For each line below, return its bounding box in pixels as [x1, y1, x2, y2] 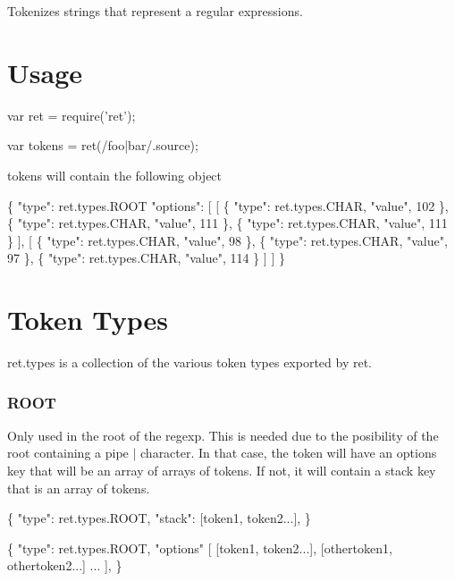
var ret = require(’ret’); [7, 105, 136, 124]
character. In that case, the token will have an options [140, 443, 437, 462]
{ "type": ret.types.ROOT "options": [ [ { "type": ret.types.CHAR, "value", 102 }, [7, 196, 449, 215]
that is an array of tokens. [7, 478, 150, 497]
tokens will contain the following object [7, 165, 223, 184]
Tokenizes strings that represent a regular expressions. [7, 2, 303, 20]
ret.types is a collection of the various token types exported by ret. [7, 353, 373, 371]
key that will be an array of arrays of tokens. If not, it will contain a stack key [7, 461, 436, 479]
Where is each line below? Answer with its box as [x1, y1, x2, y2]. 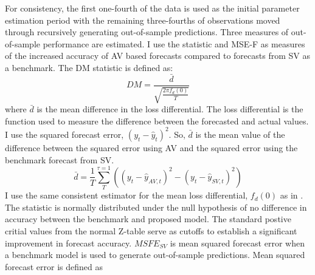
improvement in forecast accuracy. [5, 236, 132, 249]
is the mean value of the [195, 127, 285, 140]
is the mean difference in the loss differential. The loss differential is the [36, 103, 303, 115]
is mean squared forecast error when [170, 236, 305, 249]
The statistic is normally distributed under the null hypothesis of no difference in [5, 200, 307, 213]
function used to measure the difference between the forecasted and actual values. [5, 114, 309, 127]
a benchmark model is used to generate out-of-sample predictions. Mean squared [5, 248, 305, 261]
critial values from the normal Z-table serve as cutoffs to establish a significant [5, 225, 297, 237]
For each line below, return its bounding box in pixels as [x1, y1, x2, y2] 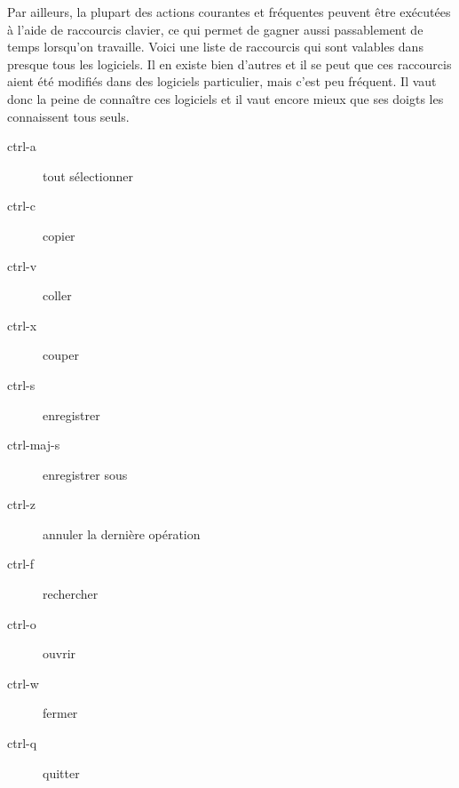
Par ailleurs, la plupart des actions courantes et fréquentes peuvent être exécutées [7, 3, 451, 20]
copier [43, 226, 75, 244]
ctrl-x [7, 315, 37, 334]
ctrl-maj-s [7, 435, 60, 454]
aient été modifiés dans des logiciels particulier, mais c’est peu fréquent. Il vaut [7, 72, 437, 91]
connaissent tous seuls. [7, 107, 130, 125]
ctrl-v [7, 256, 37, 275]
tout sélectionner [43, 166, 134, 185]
---
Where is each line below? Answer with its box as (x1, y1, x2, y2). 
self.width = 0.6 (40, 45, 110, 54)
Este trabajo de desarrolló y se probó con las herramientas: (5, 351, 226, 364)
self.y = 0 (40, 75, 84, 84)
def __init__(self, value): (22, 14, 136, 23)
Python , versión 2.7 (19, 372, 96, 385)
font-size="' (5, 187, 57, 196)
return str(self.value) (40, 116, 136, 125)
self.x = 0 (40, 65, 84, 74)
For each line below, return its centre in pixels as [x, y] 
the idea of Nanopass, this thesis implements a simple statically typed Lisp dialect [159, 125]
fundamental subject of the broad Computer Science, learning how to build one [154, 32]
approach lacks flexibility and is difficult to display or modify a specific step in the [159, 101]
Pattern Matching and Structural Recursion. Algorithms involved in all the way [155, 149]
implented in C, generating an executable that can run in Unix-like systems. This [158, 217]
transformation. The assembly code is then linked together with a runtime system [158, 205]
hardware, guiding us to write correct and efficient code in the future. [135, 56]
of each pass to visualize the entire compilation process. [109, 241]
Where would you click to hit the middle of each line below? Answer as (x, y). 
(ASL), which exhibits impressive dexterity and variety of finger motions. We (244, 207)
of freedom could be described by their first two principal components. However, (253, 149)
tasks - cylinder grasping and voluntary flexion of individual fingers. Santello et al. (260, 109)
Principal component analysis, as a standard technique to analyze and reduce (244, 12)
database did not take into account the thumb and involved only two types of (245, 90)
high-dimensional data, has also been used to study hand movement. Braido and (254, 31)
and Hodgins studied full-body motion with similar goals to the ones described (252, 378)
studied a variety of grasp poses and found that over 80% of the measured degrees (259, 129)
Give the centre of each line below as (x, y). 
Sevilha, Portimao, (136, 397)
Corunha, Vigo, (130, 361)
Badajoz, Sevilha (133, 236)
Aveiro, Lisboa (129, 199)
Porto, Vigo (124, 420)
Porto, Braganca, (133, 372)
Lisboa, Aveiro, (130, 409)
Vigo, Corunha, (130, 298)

◆ Assignment: Retype the records above, but only those lines that fall between the line containing "(ASL), which exhibits" and the line containing "Principal component analysis, as", with both of those lines included, exactly as written.

◆ Task response:
(ASL), which exhibits impressive dexterity and variety of finger motions. We (244, 207)
of freedom could be described by their first two principal components. However, (253, 149)
tasks - cylinder grasping and voluntary flexion of individual fingers. Santello et al. (260, 109)
Principal component analysis, as a standard technique to analyze and reduce (244, 12)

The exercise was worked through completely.